Schedule 14a: Mandatory Explanatory Notes on Forecast Information 1. This Schedule provides for EDBs to provide explanatory notes to reports prepared in accordance with clause 2.6.5.

2. This Schedule is mandatory—EDBs must provide the explanatory comment specified below, in accordance with clause 2.7.1. This information is not part of the audited dis-closure information, and so is not subject to the assurance requirements specified in section 2.8. Commentary on difference between nominal and constant price capital expenditure forecasts (Schedule 11a) 3. In the box below, comment on the difference between nominal and constant price capital expenditure for the disclosure year, as disclosed in Schedule 11a.

Box 1: Commentary on difference between nominal and constant price capital expenditure forecasts

The index used to translate nominal $ forecasts into constant $ forecasts is the Statistics NZ CPI (All Groups). The CPI index applied is the annual average rate of increase based on the CPI index predictions included in the NZIER Quarterly Predictions from November 2013.

For example, the index used for the year ending 31 March 2014 is based on the annual average movement using CPI predictions (actuals where available) as follows: (Q1 RY14* + Q2 RY14 + Q3 RY14 + Q4 RY14)/(Q1 RY13 + Q2 RY13 + Q3 RY13 + Q4 RY13). Powerco is currently reviewing its escalation approach for its electricity business and developing more accurate cost escalators. As this analysis is not yet finalised, we have continued with the same approach as the 2013 AMP for the 2014 AMP Update (using CPI as the index). Initial indications are that EDB’s capex cost escalation is around 0.5-2% higher than CPI.

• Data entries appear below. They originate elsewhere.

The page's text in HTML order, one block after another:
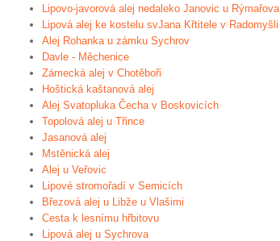
Lipovo-javorová alej nedaleko Janovic u Rýmařova
Lipová alej ke kostelu svJana Křtitele v Radomyšli
Alej Rohanka u zámku Sychrov
Davle - Měchenice
Zámecká alej v Chotěboři
Hoštická kaštanová alej
Alej Svatopluka Čecha v Boskovicích
Topolová alej u Třince
Jasanová alej
Mstěnická alej
Alej u Veřovic
Lipové stromořadí v Semicích
Březová alej u Libže u Vlašimi
Cesta k lesnímu hřbitovu
Lipová alej u Sychrova
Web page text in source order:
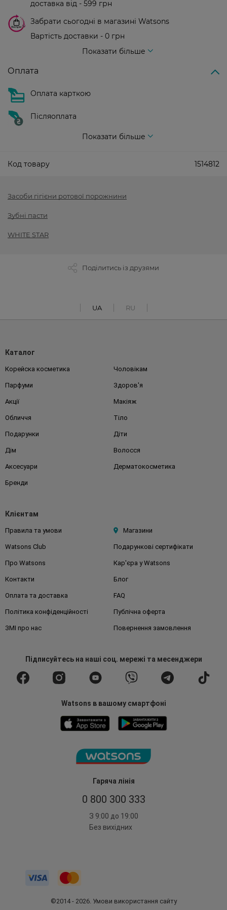
доставка від - 599 грн
Забрати сьогодні в магазині Watsons
Вартість доставки - 0 грн
Показати більше
Оплата
Оплата карткою
Післяоплата
Показати більше
Код товару 1514812
Засоби гігієни ротової порожнини
Зубні пасти
WHITE STAR
Поділитись із друзями
UA RU
Гаряча лінія
0 800 300 333
З 9:00 до 19:00
Без вихідних
Каталог
Корейска косметика Чоловікам
Парфуми Здоров'я
Акції Макіяж
Обличчя Тіло
Подарунки Діти
Дім Волосся
Аксесуари Дерматокосметика
Бренди
Клієнтам
Правила та умови Магазини
Watsons Club Подарункові сертифікати
Про Watsons Кар'єра у Watsons
Контакти Блог
Оплата та доставка FAQ
Політика конфіденційності Публічна оферта
ЗМІ про нас Повернення замовлення
Підписуйтесьна наші соц. мережі та месенджери
Watsons в вашому смартфоні
©2014 - 2026. Умови використання сайту
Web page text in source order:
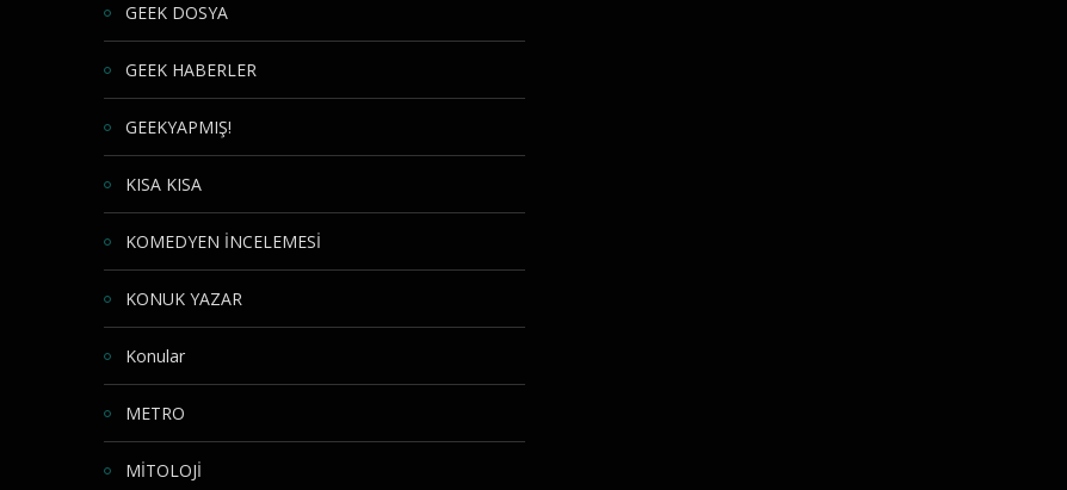
GEEK DOSYA
GEEK HABERLER
GEEKYAPMIŞ!
KISA KISA
KOMEDYEN İNCELEMESİ
KONUK YAZAR
Konular
METRO
MİTOLOJİ
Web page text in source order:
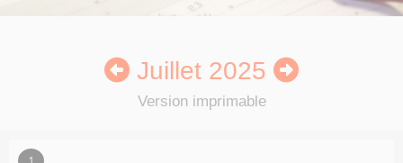
Juillet 2025
Version imprimable
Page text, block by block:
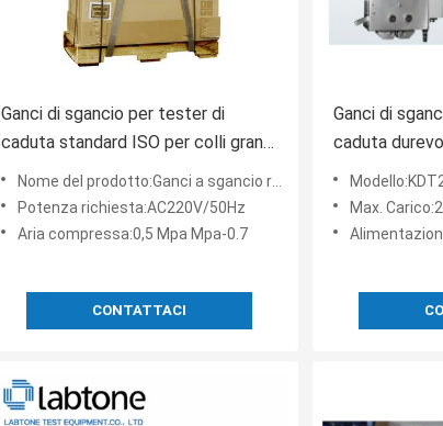
Ganci di sgancio per tester di
caduta standard ISO per colli grandi
e pesanti fino a 1500KG con alta
capacità e sgancio rapido
Nome del prodotto:Ganci a sgancio rapido
Potenza richiesta:AC220V/50Hz
Aria compressa:0,5 Mpa Mpa-0.7
CONTATTACI
Ganci di
caduta
simulazione
pacchi di
Max.
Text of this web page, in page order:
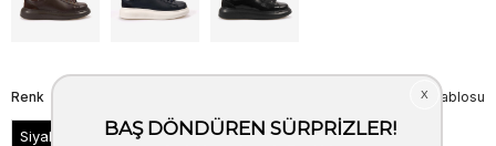
Beden Tablosu
Renk
Siyah
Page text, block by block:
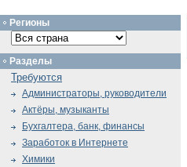
Регионы
Разделы
Требуются
Администраторы, руководители
Актёры, музыканты
Бухгалтера, банк, финансы
Заработок в Интернете
Химики
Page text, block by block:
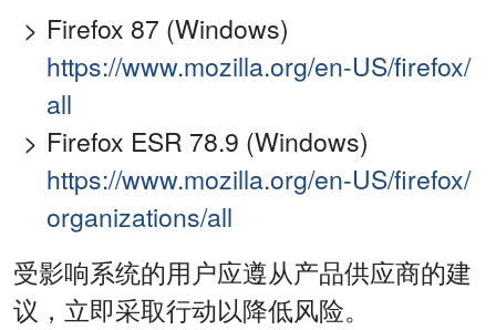
Firefox 87 (Windows)
https://www.mozilla.org/en-US/firefox/
all
Firefox ESR 78.9 (Windows)
https://www.mozilla.org/en-US/firefox/
organizations/all
受影响系统的用户应遵从产品供应商的建
议，立即采取行动以降低风险。
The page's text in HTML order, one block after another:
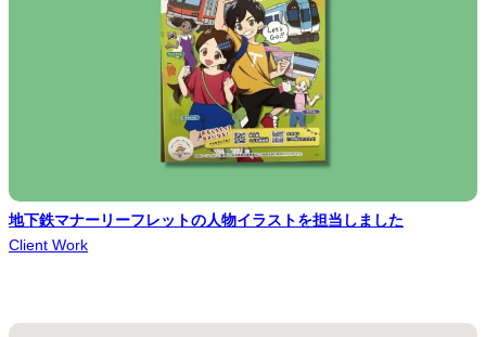
地下鉄マナーリーフレットの人物イラストを担当しました
Client Work

*RY refers to the regulatory year ending 31 March

Commentary on difference between nominal and constant price operational expenditure forecasts (Schedule 11b) 4. In the box below, comment on the difference between nominal and constant price operational expenditure for the disclosure year, as disclosed in Schedule 11b.

Box 2: Commentary on difference between nominal and constant price operational expenditure forecasts

The index used to translate nominal $ forecasts into constant $ forecasts is the Statistics NZ CPI (All Groups). The CPI index applied is the annual average rate of increase based on the CPI index predictions included in the NZIER Quarterly Predictions from November 2013.

For example, the index used for the year ending 31 March 2014 is based on the annual average movement using CPI predictions (actuals where available) as follows:

(Q1 RY14* + Q2 RY14 + Q3 RY14 + Q4 RY14)/(Q1 RY13 + Q2 RY13 + Q3 RY13 + Q4 RY13).

Powerco is currently reviewing its escalation approach and developing more accurate cost escalators. As this analysis is not yet finalised, we have continued with the same approach as the 2013 AMP for the 2014 AMP Update (using CPI as the index). Initial indications are that EDB’s opex cost escalation is around 1.5% higher than CPI.